Start of EXERCISE DATA

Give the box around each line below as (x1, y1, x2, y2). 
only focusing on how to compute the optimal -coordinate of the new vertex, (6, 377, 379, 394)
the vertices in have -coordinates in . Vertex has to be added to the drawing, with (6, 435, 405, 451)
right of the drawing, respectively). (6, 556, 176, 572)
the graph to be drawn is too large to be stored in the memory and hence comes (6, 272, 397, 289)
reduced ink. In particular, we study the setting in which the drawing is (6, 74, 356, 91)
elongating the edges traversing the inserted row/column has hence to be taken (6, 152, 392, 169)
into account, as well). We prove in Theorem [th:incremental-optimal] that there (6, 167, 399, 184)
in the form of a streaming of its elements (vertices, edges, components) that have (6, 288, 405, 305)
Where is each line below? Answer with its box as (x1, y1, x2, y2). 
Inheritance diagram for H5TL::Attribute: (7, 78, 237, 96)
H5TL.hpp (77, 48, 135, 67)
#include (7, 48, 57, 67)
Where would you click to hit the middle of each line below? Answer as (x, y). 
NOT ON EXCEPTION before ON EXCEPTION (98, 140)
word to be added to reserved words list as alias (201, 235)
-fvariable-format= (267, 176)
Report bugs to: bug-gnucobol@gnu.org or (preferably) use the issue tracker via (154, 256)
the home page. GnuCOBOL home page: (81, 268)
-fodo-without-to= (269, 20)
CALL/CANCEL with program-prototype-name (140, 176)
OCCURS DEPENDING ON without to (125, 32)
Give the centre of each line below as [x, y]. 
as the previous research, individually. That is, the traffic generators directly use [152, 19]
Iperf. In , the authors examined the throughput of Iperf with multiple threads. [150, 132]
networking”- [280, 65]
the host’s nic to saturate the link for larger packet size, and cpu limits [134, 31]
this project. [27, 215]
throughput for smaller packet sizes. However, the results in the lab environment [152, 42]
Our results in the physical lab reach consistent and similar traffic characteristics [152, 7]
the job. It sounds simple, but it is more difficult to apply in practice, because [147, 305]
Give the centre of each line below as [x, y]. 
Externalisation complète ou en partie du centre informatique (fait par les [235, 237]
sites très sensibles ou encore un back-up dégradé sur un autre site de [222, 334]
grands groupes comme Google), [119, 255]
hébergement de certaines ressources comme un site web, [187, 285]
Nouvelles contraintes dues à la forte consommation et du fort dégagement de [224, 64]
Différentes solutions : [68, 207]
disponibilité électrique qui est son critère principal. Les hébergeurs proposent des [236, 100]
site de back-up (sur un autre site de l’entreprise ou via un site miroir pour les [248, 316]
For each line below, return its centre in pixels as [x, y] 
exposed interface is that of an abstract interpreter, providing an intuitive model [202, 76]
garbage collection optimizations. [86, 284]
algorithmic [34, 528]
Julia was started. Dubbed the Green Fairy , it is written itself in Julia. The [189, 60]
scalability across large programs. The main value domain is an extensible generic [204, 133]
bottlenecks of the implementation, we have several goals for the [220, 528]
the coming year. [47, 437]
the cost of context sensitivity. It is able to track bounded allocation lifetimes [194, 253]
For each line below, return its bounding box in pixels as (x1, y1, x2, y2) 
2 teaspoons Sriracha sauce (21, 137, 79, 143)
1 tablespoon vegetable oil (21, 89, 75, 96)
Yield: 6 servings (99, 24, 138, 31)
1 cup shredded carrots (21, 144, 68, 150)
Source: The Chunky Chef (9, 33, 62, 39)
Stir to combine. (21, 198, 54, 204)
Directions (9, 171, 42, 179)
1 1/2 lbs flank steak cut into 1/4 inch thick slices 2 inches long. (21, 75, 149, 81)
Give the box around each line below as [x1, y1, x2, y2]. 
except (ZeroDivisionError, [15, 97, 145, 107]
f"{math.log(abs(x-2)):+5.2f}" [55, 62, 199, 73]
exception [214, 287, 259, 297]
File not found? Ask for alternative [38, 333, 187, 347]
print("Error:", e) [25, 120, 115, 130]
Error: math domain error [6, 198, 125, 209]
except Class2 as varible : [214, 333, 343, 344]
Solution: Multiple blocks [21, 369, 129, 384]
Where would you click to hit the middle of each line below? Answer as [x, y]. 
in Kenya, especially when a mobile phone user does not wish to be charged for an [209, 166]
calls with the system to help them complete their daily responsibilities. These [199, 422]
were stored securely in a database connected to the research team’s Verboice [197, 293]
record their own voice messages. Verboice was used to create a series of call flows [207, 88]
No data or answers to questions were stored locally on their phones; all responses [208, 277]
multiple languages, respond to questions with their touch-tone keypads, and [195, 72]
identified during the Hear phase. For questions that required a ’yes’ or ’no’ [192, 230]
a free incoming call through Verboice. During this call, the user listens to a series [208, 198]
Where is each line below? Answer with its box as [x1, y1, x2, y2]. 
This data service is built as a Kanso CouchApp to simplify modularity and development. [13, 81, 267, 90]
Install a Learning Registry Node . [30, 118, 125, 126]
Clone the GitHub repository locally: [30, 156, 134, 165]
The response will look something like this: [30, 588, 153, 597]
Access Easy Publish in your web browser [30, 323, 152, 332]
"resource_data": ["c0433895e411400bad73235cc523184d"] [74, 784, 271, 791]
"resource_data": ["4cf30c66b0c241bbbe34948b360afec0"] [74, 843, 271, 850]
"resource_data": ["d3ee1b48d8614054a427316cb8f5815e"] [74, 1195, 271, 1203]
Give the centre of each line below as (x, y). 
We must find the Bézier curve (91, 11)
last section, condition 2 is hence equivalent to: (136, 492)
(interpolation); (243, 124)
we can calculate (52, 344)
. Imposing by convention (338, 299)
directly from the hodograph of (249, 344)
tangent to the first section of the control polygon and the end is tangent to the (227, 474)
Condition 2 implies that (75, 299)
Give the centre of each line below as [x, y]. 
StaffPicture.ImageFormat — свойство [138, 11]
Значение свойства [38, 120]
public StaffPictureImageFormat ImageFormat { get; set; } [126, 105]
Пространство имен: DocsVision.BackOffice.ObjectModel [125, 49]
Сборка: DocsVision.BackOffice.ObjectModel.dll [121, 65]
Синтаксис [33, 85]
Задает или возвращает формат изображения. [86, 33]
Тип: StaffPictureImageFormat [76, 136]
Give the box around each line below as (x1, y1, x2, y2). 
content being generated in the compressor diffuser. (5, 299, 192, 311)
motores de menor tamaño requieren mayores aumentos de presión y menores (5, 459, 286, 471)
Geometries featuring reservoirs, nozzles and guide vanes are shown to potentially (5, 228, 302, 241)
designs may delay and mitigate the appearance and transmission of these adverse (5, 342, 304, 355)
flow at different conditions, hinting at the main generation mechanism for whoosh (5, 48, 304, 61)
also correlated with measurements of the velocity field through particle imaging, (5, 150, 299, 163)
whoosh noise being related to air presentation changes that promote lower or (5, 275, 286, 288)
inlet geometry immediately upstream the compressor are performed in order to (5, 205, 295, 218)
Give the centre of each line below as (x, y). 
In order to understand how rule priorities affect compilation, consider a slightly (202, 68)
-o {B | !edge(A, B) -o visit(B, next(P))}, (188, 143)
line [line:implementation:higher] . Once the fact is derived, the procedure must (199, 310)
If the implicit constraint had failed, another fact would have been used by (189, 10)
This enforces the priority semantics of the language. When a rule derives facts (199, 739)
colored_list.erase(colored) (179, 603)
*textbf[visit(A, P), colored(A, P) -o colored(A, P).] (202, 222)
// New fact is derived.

End of EXERCISE DATA

### EXERCISE PROMPT
Please reproduce every record shown above, exactly as written.

### TASK RESPONSE
Give the box around each line below as (x1, y1, x2, y2). 
only focusing on how to compute the optimal -coordinate of the new vertex, (6, 377, 379, 394)
the vertices in have -coordinates in . Vertex has to be added to the drawing, with (6, 435, 405, 451)
right of the drawing, respectively). (6, 556, 176, 572)
the graph to be drawn is too large to be stored in the memory and hence comes (6, 272, 397, 289)
reduced ink. In particular, we study the setting in which the drawing is (6, 74, 356, 91)
elongating the edges traversing the inserted row/column has hence to be taken (6, 152, 392, 169)
into account, as well). We prove in Theorem [th:incremental-optimal] that there (6, 167, 399, 184)
in the form of a streaming of its elements (vertices, edges, components) that have (6, 288, 405, 305)
Where is each line below? Answer with its box as (x1, y1, x2, y2). 
Inheritance diagram for H5TL::Attribute: (7, 78, 237, 96)
H5TL.hpp (77, 48, 135, 67)
#include (7, 48, 57, 67)
Where would you click to hit the middle of each line below? Answer as (x, y). 
NOT ON EXCEPTION before ON EXCEPTION (98, 140)
word to be added to reserved words list as alias (201, 235)
-fvariable-format= (267, 176)
Report bugs to: bug-gnucobol@gnu.org or (preferably) use the issue tracker via (154, 256)
the home page. GnuCOBOL home page: (81, 268)
-fodo-without-to= (269, 20)
CALL/CANCEL with program-prototype-name (140, 176)
OCCURS DEPENDING ON without to (125, 32)
Give the centre of each line below as [x, y]. 
as the previous research, individually. That is, the traffic generators directly use [152, 19]
Iperf. In , the authors examined the throughput of Iperf with multiple threads. [150, 132]
networking”- [280, 65]
the host’s nic to saturate the link for larger packet size, and cpu limits [134, 31]
this project. [27, 215]
throughput for smaller packet sizes. However, the results in the lab environment [152, 42]
Our results in the physical lab reach consistent and similar traffic characteristics [152, 7]
the job. It sounds simple, but it is more difficult to apply in practice, because [147, 305]
Give the centre of each line below as [x, y]. 
Externalisation complète ou en partie du centre informatique (fait par les [235, 237]
sites très sensibles ou encore un back-up dégradé sur un autre site de [222, 334]
grands groupes comme Google), [119, 255]
hébergement de certaines ressources comme un site web, [187, 285]
Nouvelles contraintes dues à la forte consommation et du fort dégagement de [224, 64]
Différentes solutions : [68, 207]
disponibilité électrique qui est son critère principal. Les hébergeurs proposent des [236, 100]
site de back-up (sur un autre site de l’entreprise ou via un site miroir pour les [248, 316]
For each line below, return its centre in pixels as [x, y] 
exposed interface is that of an abstract interpreter, providing an intuitive model [202, 76]
garbage collection optimizations. [86, 284]
algorithmic [34, 528]
Julia was started. Dubbed the Green Fairy , it is written itself in Julia. The [189, 60]
scalability across large programs. The main value domain is an extensible generic [204, 133]
bottlenecks of the implementation, we have several goals for the [220, 528]
the coming year. [47, 437]
the cost of context sensitivity. It is able to track bounded allocation lifetimes [194, 253]
For each line below, return its bounding box in pixels as (x1, y1, x2, y2) 
2 teaspoons Sriracha sauce (21, 137, 79, 143)
1 tablespoon vegetable oil (21, 89, 75, 96)
Yield: 6 servings (99, 24, 138, 31)
1 cup shredded carrots (21, 144, 68, 150)
Source: The Chunky Chef (9, 33, 62, 39)
Stir to combine. (21, 198, 54, 204)
Directions (9, 171, 42, 179)
1 1/2 lbs flank steak cut into 1/4 inch thick slices 2 inches long. (21, 75, 149, 81)
Give the box around each line below as [x1, y1, x2, y2]. 
except (ZeroDivisionError, [15, 97, 145, 107]
f"{math.log(abs(x-2)):+5.2f}" [55, 62, 199, 73]
exception [214, 287, 259, 297]
File not found? Ask for alternative [38, 333, 187, 347]
print("Error:", e) [25, 120, 115, 130]
Error: math domain error [6, 198, 125, 209]
except Class2 as varible : [214, 333, 343, 344]
Solution: Multiple blocks [21, 369, 129, 384]
Where would you click to hit the middle of each line below? Answer as [x, y]. 
in Kenya, especially when a mobile phone user does not wish to be charged for an [209, 166]
calls with the system to help them complete their daily responsibilities. These [199, 422]
were stored securely in a database connected to the research team’s Verboice [197, 293]
record their own voice messages. Verboice was used to create a series of call flows [207, 88]
No data or answers to questions were stored locally on their phones; all responses [208, 277]
multiple languages, respond to questions with their touch-tone keypads, and [195, 72]
identified during the Hear phase. For questions that required a ’yes’ or ’no’ [192, 230]
a free incoming call through Verboice. During this call, the user listens to a series [208, 198]
Where is each line below? Answer with its box as [x1, y1, x2, y2]. 
This data service is built as a Kanso CouchApp to simplify modularity and development. [13, 81, 267, 90]
Install a Learning Registry Node . [30, 118, 125, 126]
Clone the GitHub repository locally: [30, 156, 134, 165]
The response will look something like this: [30, 588, 153, 597]
Access Easy Publish in your web browser [30, 323, 152, 332]
"resource_data": ["c0433895e411400bad73235cc523184d"] [74, 784, 271, 791]
"resource_data": ["4cf30c66b0c241bbbe34948b360afec0"] [74, 843, 271, 850]
"resource_data": ["d3ee1b48d8614054a427316cb8f5815e"] [74, 1195, 271, 1203]
Give the centre of each line below as (x, y). 
We must find the Bézier curve (91, 11)
last section, condition 2 is hence equivalent to: (136, 492)
(interpolation); (243, 124)
we can calculate (52, 344)
. Imposing by convention (338, 299)
directly from the hodograph of (249, 344)
tangent to the first section of the control polygon and the end is tangent to the (227, 474)
Condition 2 implies that (75, 299)
Give the centre of each line below as [x, y]. 
StaffPicture.ImageFormat — свойство [138, 11]
Значение свойства [38, 120]
public StaffPictureImageFormat ImageFormat { get; set; } [126, 105]
Пространство имен: DocsVision.BackOffice.ObjectModel [125, 49]
Сборка: DocsVision.BackOffice.ObjectModel.dll [121, 65]
Синтаксис [33, 85]
Задает или возвращает формат изображения. [86, 33]
Тип: StaffPictureImageFormat [76, 136]
Give the box around each line below as (x1, y1, x2, y2). 
content being generated in the compressor diffuser. (5, 299, 192, 311)
motores de menor tamaño requieren mayores aumentos de presión y menores (5, 459, 286, 471)
Geometries featuring reservoirs, nozzles and guide vanes are shown to potentially (5, 228, 302, 241)
designs may delay and mitigate the appearance and transmission of these adverse (5, 342, 304, 355)
flow at different conditions, hinting at the main generation mechanism for whoosh (5, 48, 304, 61)
also correlated with measurements of the velocity field through particle imaging, (5, 150, 299, 163)
whoosh noise being related to air presentation changes that promote lower or (5, 275, 286, 288)
inlet geometry immediately upstream the compressor are performed in order to (5, 205, 295, 218)
Give the centre of each line below as (x, y). 
In order to understand how rule priorities affect compilation, consider a slightly (202, 68)
-o {B | !edge(A, B) -o visit(B, next(P))}, (188, 143)
line [line:implementation:higher] . Once the fact is derived, the procedure must (199, 310)
If the implicit constraint had failed, another fact would have been used by (189, 10)
This enforces the priority semantics of the language. When a rule derives facts (199, 739)
colored_list.erase(colored) (179, 603)
*textbf[visit(A, P), colored(A, P) -o colored(A, P).] (202, 222)
// New fact is derived.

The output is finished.